LLMs have demonstrated strong performance in data-rich domains such as programming, yet their reliability in engineering tasks remains limited. Circuit analysis--requiring multimodal understanding and precise mathematical reasoning--highlights these challenges. Although Gemini 2.5 Pro shows improved capabilities in diagram interpretation and analog-circuit reasoning, it still struggles to consistently produce correct solutions when given both textual problem descriptions and circuit diagrams. Meanwhile, engineering education demands scalable AI tools capable of generating accurate solutions for applications such as automated homework feedback. This paper presents an enhanced end-to-end circuit problem-solving framework built upon Gemini. We first conduct a systematic benchmark on undergraduate circuit problems and identify two key failure modes: 1) circuit-recognition hallucinations, particularly incorrect source polarity detection, and 2) reasoning-process hallucinations, such as incorrect current direction assumptions. To address recognition errors, we integrate a fine-tuned YOLO detector and OpenCV-based processing to isolate voltage and current sources, enabling Gemini to accurately re-identify source polarities from cropped images. To mitigate reasoning errors, we introduce an ngspice-driven verification loop, in which simulation discrepancies trigger iterative solution refinement with optional HITL feedback. Experimental results demonstrate that the proposed pipeline achieves 97.59% accuracy, substantially outperforming Gemini's baseline of 79.52%. Furthermore, on four variations of hand-drawn circuit diagrams, accuracy improves from 56.06%--71.21% to 93.94%--95.45% with statistically significant gains. These results highlight the robustness, scalability, and practical applicability of the proposed framework for engineering education and real-world circuit analysis tasks.
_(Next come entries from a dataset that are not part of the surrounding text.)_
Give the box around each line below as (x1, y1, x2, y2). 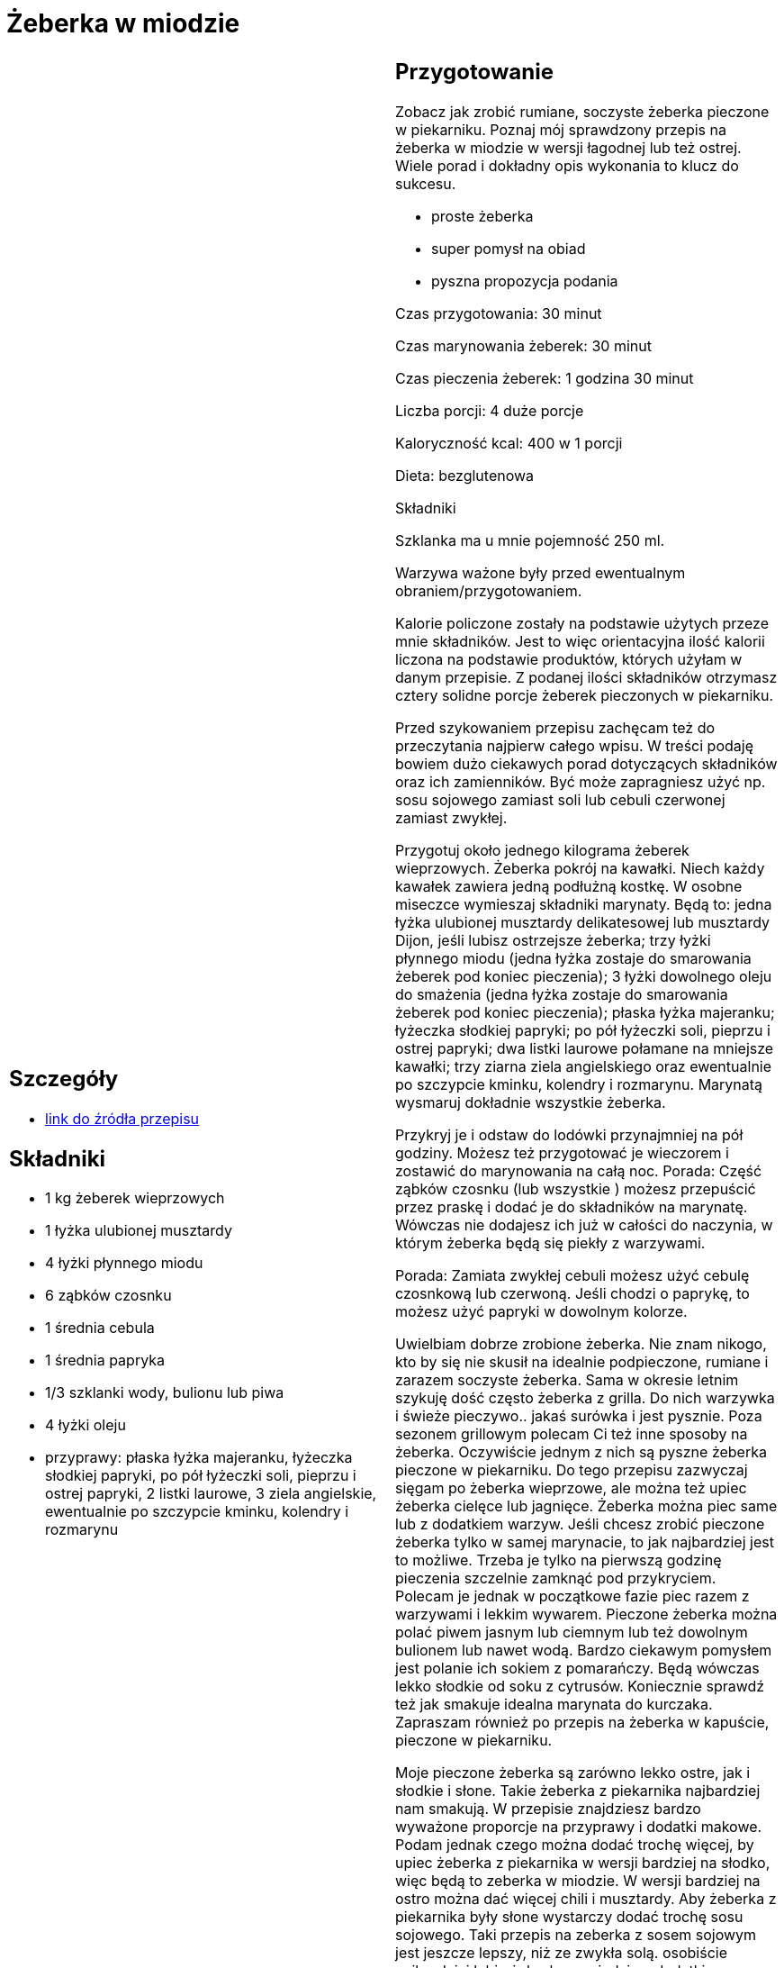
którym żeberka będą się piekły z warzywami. (395, 1233, 706, 1252)
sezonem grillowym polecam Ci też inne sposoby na (395, 1424, 748, 1443)
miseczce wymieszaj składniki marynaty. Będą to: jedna (395, 894, 772, 913)
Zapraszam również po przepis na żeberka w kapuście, (395, 1712, 770, 1731)
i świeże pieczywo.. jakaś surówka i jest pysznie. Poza (395, 1406, 762, 1425)
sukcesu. (395, 174, 456, 193)
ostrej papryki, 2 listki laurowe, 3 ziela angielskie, (45, 1484, 377, 1503)
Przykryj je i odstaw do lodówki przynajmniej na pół (395, 1125, 743, 1144)
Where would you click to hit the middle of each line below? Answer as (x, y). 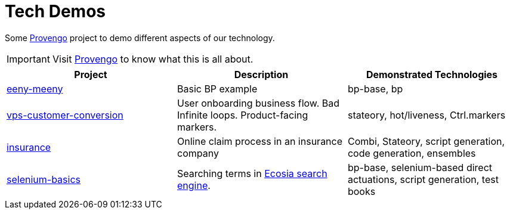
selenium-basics (44, 179)
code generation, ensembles (412, 153)
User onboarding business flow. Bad (258, 103)
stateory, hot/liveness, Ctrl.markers (426, 115)
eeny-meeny (35, 89)
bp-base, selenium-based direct (420, 167)
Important (28, 59)
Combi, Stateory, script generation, (426, 141)
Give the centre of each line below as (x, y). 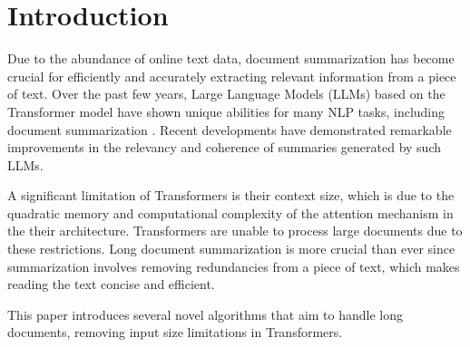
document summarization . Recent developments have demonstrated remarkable (230, 129)
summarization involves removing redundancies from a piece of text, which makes (234, 266)
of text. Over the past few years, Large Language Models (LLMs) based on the (226, 94)
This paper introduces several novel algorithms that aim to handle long (206, 314)
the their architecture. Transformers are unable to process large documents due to (235, 231)
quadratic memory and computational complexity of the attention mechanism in (230, 212)
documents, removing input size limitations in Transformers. (175, 332)
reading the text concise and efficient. (111, 284)
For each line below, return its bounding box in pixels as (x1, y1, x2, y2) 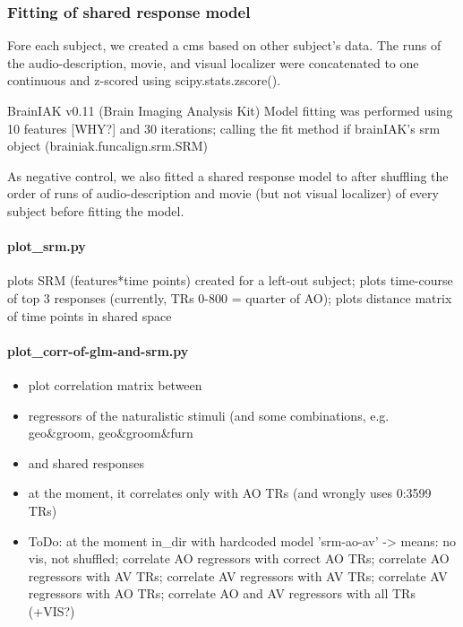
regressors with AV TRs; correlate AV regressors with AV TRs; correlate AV (28, 566, 448, 585)
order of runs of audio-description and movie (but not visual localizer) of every (7, 184, 439, 203)
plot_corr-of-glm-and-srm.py (7, 341, 189, 360)
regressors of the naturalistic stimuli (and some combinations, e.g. (28, 405, 390, 424)
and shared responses (28, 453, 144, 472)
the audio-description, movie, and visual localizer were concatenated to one (7, 53, 419, 72)
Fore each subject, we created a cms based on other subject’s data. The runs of (7, 36, 442, 55)
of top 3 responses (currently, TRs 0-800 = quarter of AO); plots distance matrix (7, 288, 452, 307)
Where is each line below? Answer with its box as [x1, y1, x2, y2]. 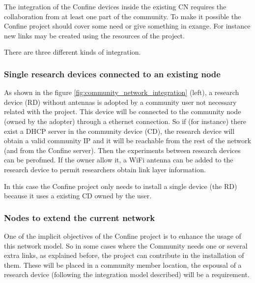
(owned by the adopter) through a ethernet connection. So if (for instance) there [4, 116, 247, 126]
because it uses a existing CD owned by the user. [4, 190, 152, 201]
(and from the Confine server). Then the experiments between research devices [4, 145, 241, 155]
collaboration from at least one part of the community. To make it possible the [4, 11, 241, 21]
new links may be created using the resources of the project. [4, 30, 185, 40]
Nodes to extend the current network [4, 211, 155, 223]
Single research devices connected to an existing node [4, 67, 221, 80]
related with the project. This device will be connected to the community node [4, 106, 241, 117]
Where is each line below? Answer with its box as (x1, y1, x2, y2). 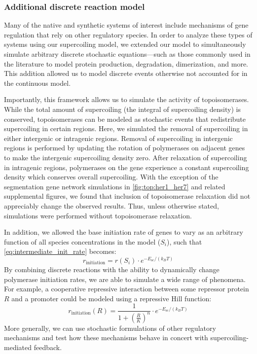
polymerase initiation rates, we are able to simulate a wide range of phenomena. (4, 274, 246, 284)
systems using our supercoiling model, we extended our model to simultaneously (4, 39, 246, 49)
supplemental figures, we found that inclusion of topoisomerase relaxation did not (4, 191, 251, 201)
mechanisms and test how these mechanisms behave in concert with (4, 332, 208, 343)
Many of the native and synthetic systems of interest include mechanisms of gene (4, 20, 249, 30)
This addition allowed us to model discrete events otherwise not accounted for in (4, 68, 248, 78)
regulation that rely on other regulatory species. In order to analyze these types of (4, 29, 253, 39)
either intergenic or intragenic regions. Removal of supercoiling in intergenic (4, 133, 233, 143)
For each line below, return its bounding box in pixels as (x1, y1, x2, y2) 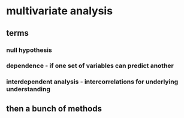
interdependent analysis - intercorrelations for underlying (6, 77, 179, 86)
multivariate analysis (6, 4, 113, 18)
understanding (6, 85, 51, 94)
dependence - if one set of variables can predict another (6, 61, 174, 70)
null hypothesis (6, 46, 52, 54)
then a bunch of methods (6, 103, 102, 114)
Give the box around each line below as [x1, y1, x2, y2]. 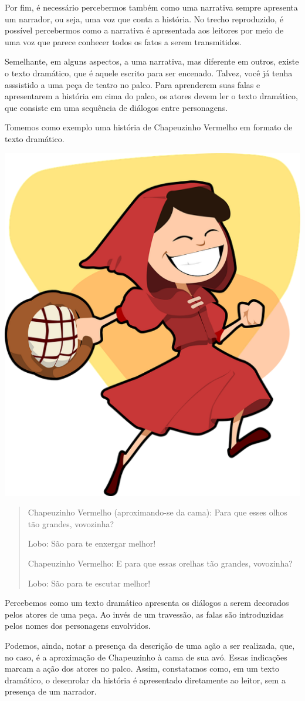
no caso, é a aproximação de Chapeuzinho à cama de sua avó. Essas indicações [5, 651, 287, 663]
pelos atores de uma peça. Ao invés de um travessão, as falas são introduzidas [5, 608, 284, 620]
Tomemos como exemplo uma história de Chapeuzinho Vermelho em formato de [5, 121, 293, 133]
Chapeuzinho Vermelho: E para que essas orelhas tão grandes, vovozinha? [28, 557, 293, 569]
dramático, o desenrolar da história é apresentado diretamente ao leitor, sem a [5, 673, 286, 686]
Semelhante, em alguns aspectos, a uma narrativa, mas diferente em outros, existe [5, 55, 299, 68]
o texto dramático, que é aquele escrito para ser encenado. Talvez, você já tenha [5, 66, 293, 79]
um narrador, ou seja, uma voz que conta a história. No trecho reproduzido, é [5, 12, 283, 25]
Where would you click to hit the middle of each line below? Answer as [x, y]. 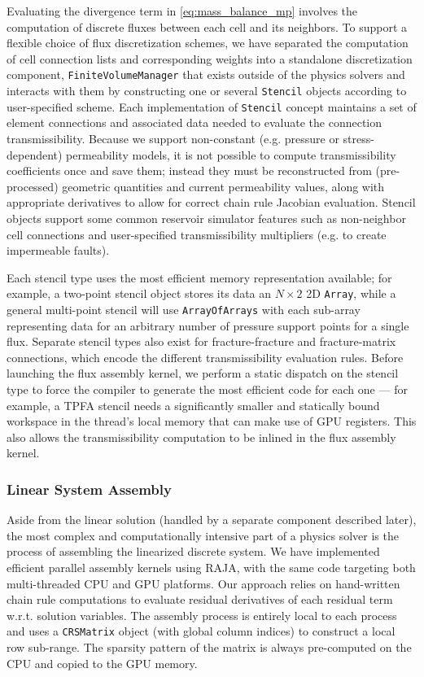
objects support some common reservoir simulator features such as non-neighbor [206, 218]
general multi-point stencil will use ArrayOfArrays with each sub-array [184, 309]
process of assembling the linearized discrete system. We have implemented [193, 551]
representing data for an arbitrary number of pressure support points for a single [208, 325]
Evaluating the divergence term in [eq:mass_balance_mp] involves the [182, 11]
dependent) [35, 154]
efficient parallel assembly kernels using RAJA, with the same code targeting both [211, 567]
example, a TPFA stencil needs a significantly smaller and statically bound [193, 405]
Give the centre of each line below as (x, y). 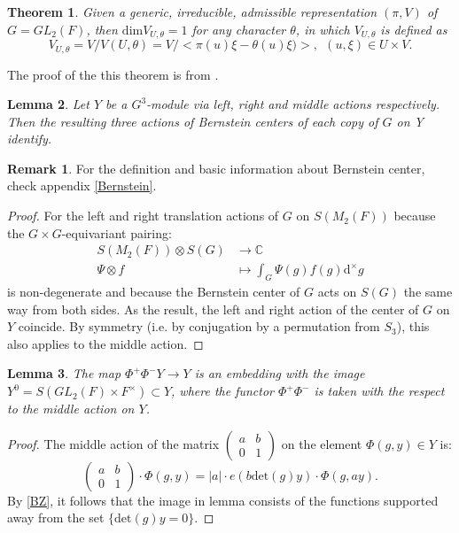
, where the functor (222, 391)
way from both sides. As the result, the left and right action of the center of (213, 309)
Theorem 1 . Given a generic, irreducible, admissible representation (192, 12)
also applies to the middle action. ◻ (105, 343)
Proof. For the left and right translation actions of (143, 216)
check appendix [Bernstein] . (82, 185)
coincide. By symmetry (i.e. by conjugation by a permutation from (199, 326)
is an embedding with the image (280, 373)
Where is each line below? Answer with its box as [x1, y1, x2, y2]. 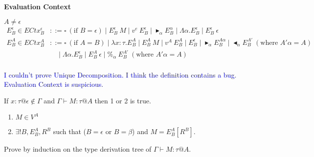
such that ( [53, 126, 87, 137]
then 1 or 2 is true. [94, 95, 151, 105]
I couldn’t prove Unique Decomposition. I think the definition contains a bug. [4, 69, 237, 79]
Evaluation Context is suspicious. [4, 79, 104, 89]
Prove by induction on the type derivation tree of [4, 144, 152, 154]
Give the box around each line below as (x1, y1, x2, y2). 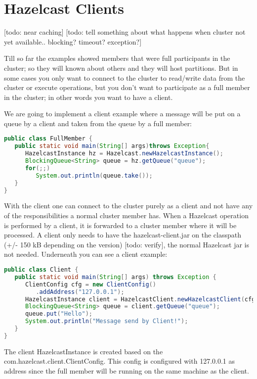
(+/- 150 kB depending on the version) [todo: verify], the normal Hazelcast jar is (4, 239, 250, 249)
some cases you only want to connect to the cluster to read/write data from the (4, 72, 245, 83)
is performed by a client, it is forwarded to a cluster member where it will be (4, 220, 237, 230)
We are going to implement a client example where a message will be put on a (4, 108, 241, 119)
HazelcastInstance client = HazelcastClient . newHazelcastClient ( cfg (25, 295, 256, 303)
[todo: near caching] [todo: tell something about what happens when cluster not (4, 27, 246, 37)
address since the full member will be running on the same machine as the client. (4, 365, 249, 376)
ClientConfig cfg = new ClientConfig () (25, 281, 156, 288)
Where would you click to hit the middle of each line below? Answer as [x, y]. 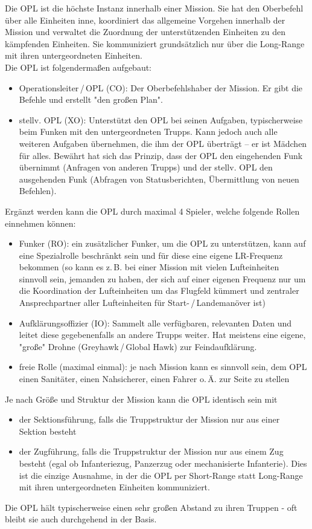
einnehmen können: [40, 223]
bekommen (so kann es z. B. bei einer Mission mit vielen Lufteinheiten [149, 267]
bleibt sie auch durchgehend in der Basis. [81, 519]
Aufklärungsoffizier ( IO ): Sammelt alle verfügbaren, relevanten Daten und [155, 323]
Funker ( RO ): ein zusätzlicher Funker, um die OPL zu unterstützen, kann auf [162, 243]
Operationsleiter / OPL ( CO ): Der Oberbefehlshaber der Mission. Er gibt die [161, 87]
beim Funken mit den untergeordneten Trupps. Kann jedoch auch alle [148, 131]
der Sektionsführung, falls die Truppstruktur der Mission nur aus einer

翻译：大规模语言模型在编程等数据丰富领域展现了强大性能，但其在工程任务中的可靠性仍然有限。电路分析——需要多模态理解和精确数学推理——凸显了这些挑战。尽管Gemini 2.5 Pro在电路图解读和模拟电路推理方面能力有所提升，但在同时给定文本问题描述和电路图时，仍难以持续生成正确解。与此同时，工程教育需要可扩展的AI工具，能够为自动作业反馈等应用生成准确解。本文提出了一种基于Gemini的增强型端到端电路问题求解框架。我们首先对本科级电路问题进行了系统性基准测试，识别出两类关键失效模式：1）电路识别幻觉，特别是错误的电源极性检测；2）推理过程幻觉，例如错误的电流方向假设。为解决识别错误，我们集成了微调的YOLO检测器和基于OpenCV的处理流程来隔离电压源和电流源，使Gemini能够从裁剪图像中准确重新识别电源极性。为减轻推理错误，我们引入了ngspice驱动的验证循环，其中仿真偏差会触发迭代解优化，并可选配人机回环反馈。实验结果表明，所提流水线实现了97.59%的准确率，显著优于Gemini基线的79.52%。此外，在四种手绘电路图变体上，准确率从56.06%–71.21%提升至93.94%–95.45%，且具有统计显著性。这些结果突显了所提框架在工程教育和实际电路分析任务中的鲁棒性、可扩展性和实际适用性。